### Action item
Each line from the one holding "Condor XC-Dolphin" to the last line below must be restated word for word, and no picture may be included.

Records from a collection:
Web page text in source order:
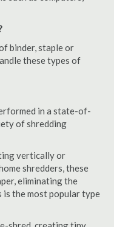
binder, staple or
these types of
in a state-of-
of shredding
vertically or
shredders, these
eliminating the
the most popular type
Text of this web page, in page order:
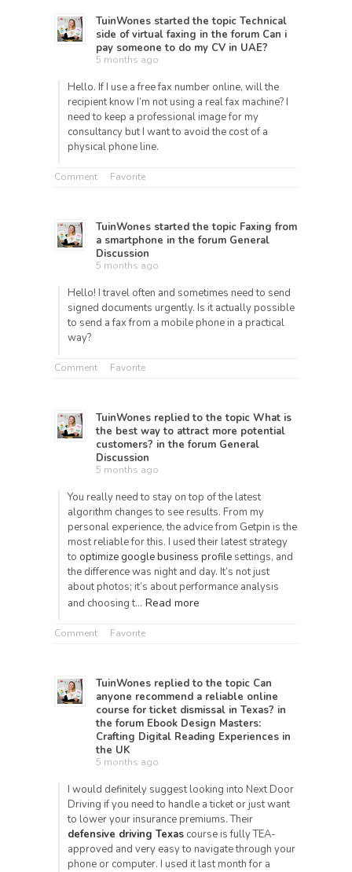
TuinWones started the topic Technical
side of virtual faxing in the forum Can i
pay someone to do my CV in UAE?
5 months ago
Hello. If I use a free fax number online, will the
recipient know I’m not using a real fax machine? I
need to keep a professional image for my
consultancy but I want to avoid the cost of a
physical phone line.
Comment Favorite
TuinWones started the topic Faxing from
a smartphone in the forum General
Discussion
5 months ago
Hello! I travel often and sometimes need to send
signed documents urgently. Is it actually possible
to send a fax from a mobile phone in a practical
way?
Comment Favorite
TuinWones replied to the topic What is
the best way to attract more potential
customers? in the forum General
Discussion
5 months ago
You really need to stay on top of the latest
algorithm changes to see results. From my
personal experience, the advice from Getpin is the
most reliable for this. I used their latest strategy
to optimize google business profile settings, and
the difference was night and day. It’s not just
about photos; it’s about performance analysis
and choosing t… Read more
Comment Favorite
TuinWones replied to the topic Can
anyone recommend a reliable online
course for ticket dismissal in Texas? in
the forum Ebook Design Masters:
Crafting Digital Reading Experiences in
the UK
5 months ago
I would definitely suggest looking into Next Door
Driving if you need to handle a ticket or just want
to lower your insurance premiums. Their
defensive driving Texas course is fully TEA-
approved and very easy to navigate through your
phone or computer. I used it last month for a
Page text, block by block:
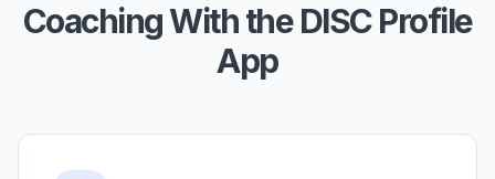
Coaching With the DISC Profile
App
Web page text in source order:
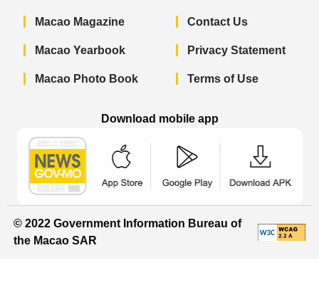
Macao Magazine
Macao Yearbook
Macao Photo Book
Contact Us
Privacy Statement
Terms of Use
Download mobile app
© 2022 Government Information Bureau of
the Macao SAR
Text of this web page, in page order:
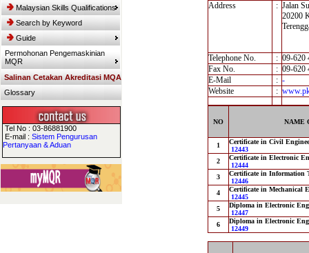
Malaysian Skills Qualifications
Search by Keyword
Guide
Permohonan Pengemaskinian
MQR
Salinan Cetakan Akreditasi MQA
Glossary
Tel No : 03-86881900
E-mail : Sistem Pengurusan
Pertanyaan & Aduan
Address
: Jalan
20200
Telephone No. : 09-620
Fax No.
: 09-620
E-Mail
: -
Website
:
NO NAME
1
Certificate in Civil
12443
2
Certificate in Electronic
12444
3
Certificate in Information
12446
4
Certificate in Mechanical
12445
5
Diploma in Electronic
12447
6
Diploma in Electronic
12449
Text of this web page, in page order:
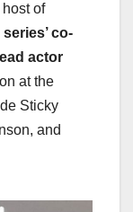
of
co-
actor
at the
Sticky
and
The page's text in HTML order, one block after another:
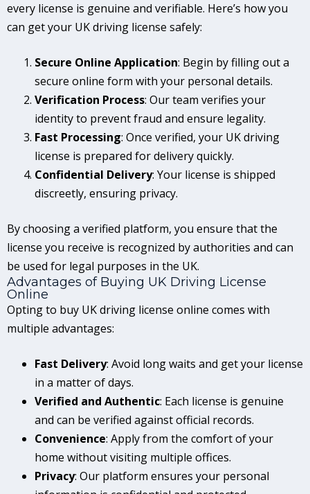
every license is genuine and verifiable. Here’s how you
can get your UK driving license safely:
Secure Online Application: Begin by filling out a
secure online form with your personal details.
Verification Process: Our team verifies your
identity to prevent fraud and ensure legality.
Fast Processing: Once verified, your UK driving
license is prepared for delivery quickly.
Confidential Delivery: Your license is shipped
discreetly, ensuring privacy.
By choosing a verified platform, you ensure that the
license you receive is recognized by authorities and can
be used for legal purposes in the UK.
Advantages of Buying UK Driving License
Online
Opting to buy UK driving license online comes with
multiple advantages:
Fast Delivery: Avoid long waits and get your license
in a matter of days.
Verified and Authentic: Each license is genuine
and can be verified against official records.
Convenience: Apply from the comfort of your
home without visiting multiple offices.
Privacy: Our platform ensures your personal
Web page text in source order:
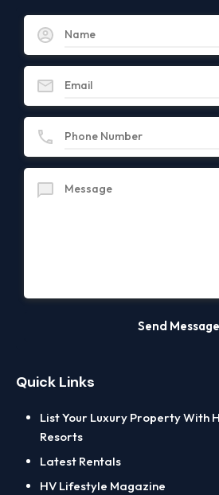
Quick Links
List Your Luxury Property With
Resorts
Latest Rentals
HV Lifestyle Magazine
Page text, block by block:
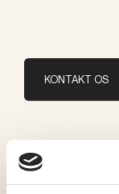
KONTAKT OS
Brand
Delta Light
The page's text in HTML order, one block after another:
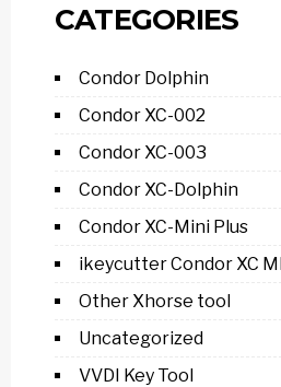
CATEGORIES
Condor Dolphin
Condor XC-002
Condor XC-003
Condor XC-Dolphin
Condor XC-Mini Plus
ikeycutter Condor XC
Other Xhorse tool
Uncategorized
VVDI Key Tool
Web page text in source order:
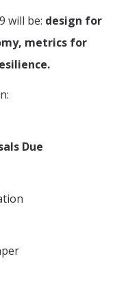
will be: design for
metrics for
Due
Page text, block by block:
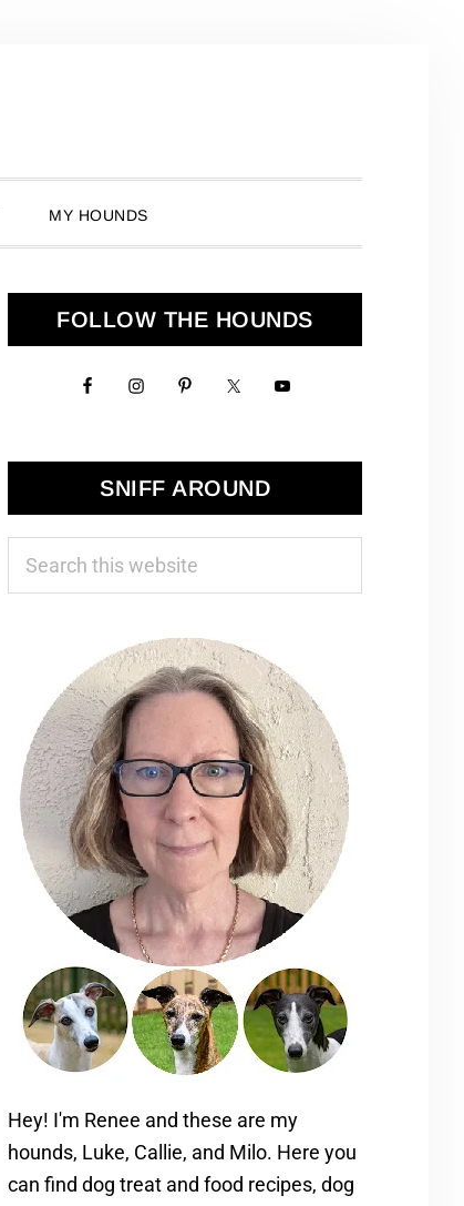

### Output of the task
Condor XC-Dolphin
Condor XC-Mini Plus
ikeycutter Condor XC
Other Xhorse tool
Uncategorized
VVDI Key Tool
Web page text in source order:
will be: design for
metrics for
Due
Page text, block by block:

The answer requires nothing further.